В пасхальные выходные дом наводняется гостями — они пришли попрощаться с Нелл, которая вот-вот решит, что «с нее хватит» жизни. От этой репетиции поминок у нас, помимо прочего, образуется куча пасхальных яиц. Приходят тетя Глэдис, дядя Клиффорд и Адриан, а также тетя Бэбс (одна, слава богу) и дядя Тед. Адриан уже совсем взрослый (ему двадцать лет), но по-прежнему живет дома. Он только начал работать учеником парикмахера. Он очень полезный гость — накрывает стол для чая и спрашивает у Банти: «Хотите, я буду мамочкой?» [32] Банти в шоке — впервые в жизни ей кто-то предложил поменяться ролями (видно, что это предложение для нее чрезвычайно заманчиво). Дядя Тед за спиной у Адриана подмигивает Джорджу, кладет руку на бедро и делает два-три жеманных шажка. Джордж гогочет, но когда дядя Клиффорд спрашивает, над чем он смеется, он лишь беспомощно мотает головой. Адриан привез свою собаку — робкого жесткошерстного терьера, которого Рэгз пытается разодрать в клочки.

Дядя Тед объявляет всем собравшимся, что наконец обручился со своей постоянной подругой Сандрой. Джордж спрашивает: «По залету?» — и все женщины сердито кричат: «Джордж!» Банти мгновенно переходит к делу и спрашивает, кто будет подружками невесты, а тетя Бэбс сидит молча, с самодовольным видом, потому что на ее близняшек в этой роли большой спрос. Даже я вынуждена признать, что они будут лучше смотреться на свадьбе, чем мы с Патрицией: мы неуклюжие, сутулые по сравнению с Дейзи и Розой. Они не приехали проститься с бабушкой — слишком заняты подготовкой к экзаменам на аттестат зрелости. Им уже пятнадцать лет, шестнадцатый, и я их давно не видела. Патриции — семнадцатый год.

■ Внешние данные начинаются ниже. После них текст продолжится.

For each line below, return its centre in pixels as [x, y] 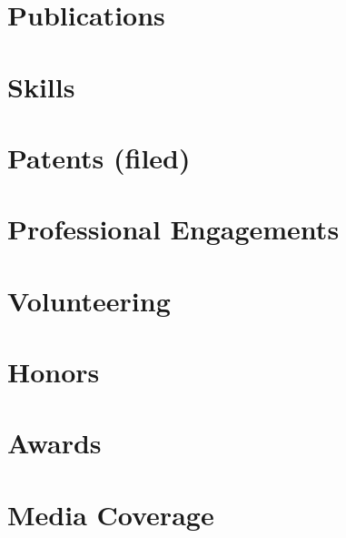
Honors [54, 372]
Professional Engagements [173, 229]
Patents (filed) [99, 157]
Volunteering [89, 300]
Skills [41, 86]
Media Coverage [111, 514]
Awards [54, 443]
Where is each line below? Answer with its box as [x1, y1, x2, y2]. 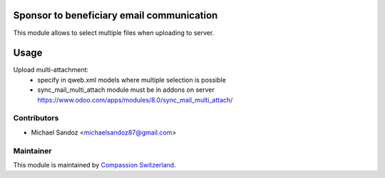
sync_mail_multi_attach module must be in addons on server [37, 85, 215, 94]
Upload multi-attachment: [13, 66, 89, 74]
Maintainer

Она любит Говарда, «Кампанию за ядерное разоружение» и Битлов — они сменили Элвиса в наших непостоянных сердцах. (Патриция содрала со стены в своей комнате все фотографии Элвиса — черно-белые, где он прекрасен до слез, — и заменила бодрыми ухмылками ливерпульской четверки. Бедный Элвис.) Патриция умудряется за четверть часа нахамить всем — двум тетям, двум дядям, кузену и даже собаке (насколько я помню, это связано с предложением вступить в Коммунистическую партию), и я получаю три лишних пасхальных яйца: все так сердиты на Патрицию, что ее яйца достаются мне. Но какая польза человеку, если он приобретет три пасхальных яйца, а сестру свою потеряет?

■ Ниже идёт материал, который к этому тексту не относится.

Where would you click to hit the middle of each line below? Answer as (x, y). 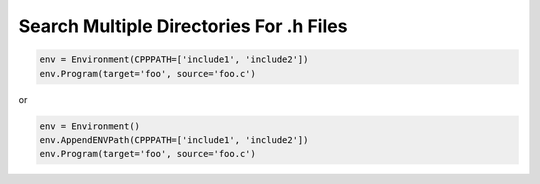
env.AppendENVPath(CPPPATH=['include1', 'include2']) (174, 139)
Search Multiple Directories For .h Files (183, 26)
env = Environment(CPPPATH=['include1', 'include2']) (174, 59)
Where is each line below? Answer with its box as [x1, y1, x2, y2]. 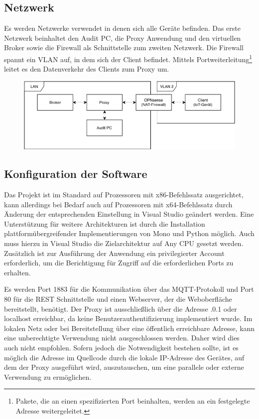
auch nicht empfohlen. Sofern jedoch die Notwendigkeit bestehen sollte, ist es [4, 342, 239, 352]
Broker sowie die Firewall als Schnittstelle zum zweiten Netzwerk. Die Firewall [4, 42, 244, 53]
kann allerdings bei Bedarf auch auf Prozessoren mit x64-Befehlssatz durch [4, 199, 233, 209]
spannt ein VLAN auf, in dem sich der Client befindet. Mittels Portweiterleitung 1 [4, 52, 253, 64]
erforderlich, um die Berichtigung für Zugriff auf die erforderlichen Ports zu [4, 257, 234, 268]
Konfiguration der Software [4, 166, 147, 181]
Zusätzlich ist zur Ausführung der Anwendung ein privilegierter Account [4, 248, 225, 258]
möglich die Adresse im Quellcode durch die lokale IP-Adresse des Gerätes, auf [4, 352, 245, 362]

Джордж, дядя Тед и дядя Клиффорд собираются на кухне вокруг принесенной Тедом бутылки виски и с головой уходят в обсуждение животрепещущих тем: 1) следует ли Джорджу построить патио на заднем дворе, 2) манеры нашей новой соседки миссис Ропер кормить грудью своего младенца в оранжерее, смежной с нашим двором, исторгая у зрителей крики «черт побери», в которых восхищение смешано с отвращением, и 3) как лучше всего ехать отсюда до Скотч-Корнер.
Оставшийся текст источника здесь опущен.